SUPPLIED RECORDS
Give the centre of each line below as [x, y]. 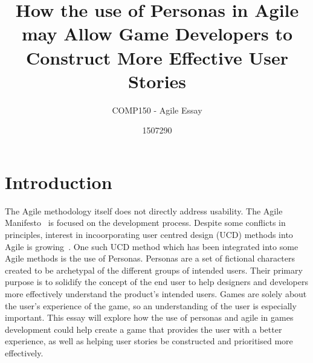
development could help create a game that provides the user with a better [144, 329]
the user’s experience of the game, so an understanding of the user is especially [151, 305]
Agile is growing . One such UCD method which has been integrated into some [152, 246]
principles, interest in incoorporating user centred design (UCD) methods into [149, 234]
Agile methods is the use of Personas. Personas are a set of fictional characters [150, 258]
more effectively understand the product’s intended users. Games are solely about [156, 293]
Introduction [59, 181]
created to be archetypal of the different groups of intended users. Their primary [154, 270]
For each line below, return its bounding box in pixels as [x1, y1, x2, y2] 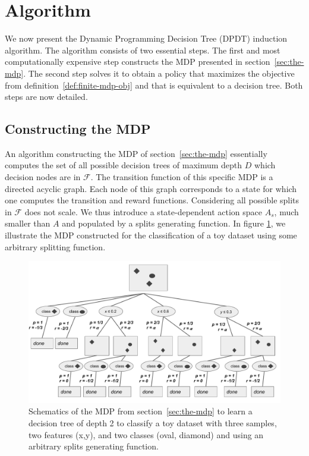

EXERCISE REQUIREMENTS
A verbatim copy of every entry is wanted; the pictures stay out of it.

YOUR SOLUTION
Give the centre of each line below as [x, y]. 
development could help create a game that provides the user with a better [144, 329]
the user’s experience of the game, so an understanding of the user is especially [151, 305]
Agile is growing . One such UCD method which has been integrated into some [152, 246]
principles, interest in incoorporating user centred design (UCD) methods into [149, 234]
Agile methods is the use of Personas. Personas are a set of fictional characters [150, 258]
more effectively understand the product’s intended users. Games are solely about [156, 293]
Introduction [59, 181]
created to be archetypal of the different groups of intended users. Their primary [154, 270]
For each line below, return its bounding box in pixels as [x1, y1, x2, y2] 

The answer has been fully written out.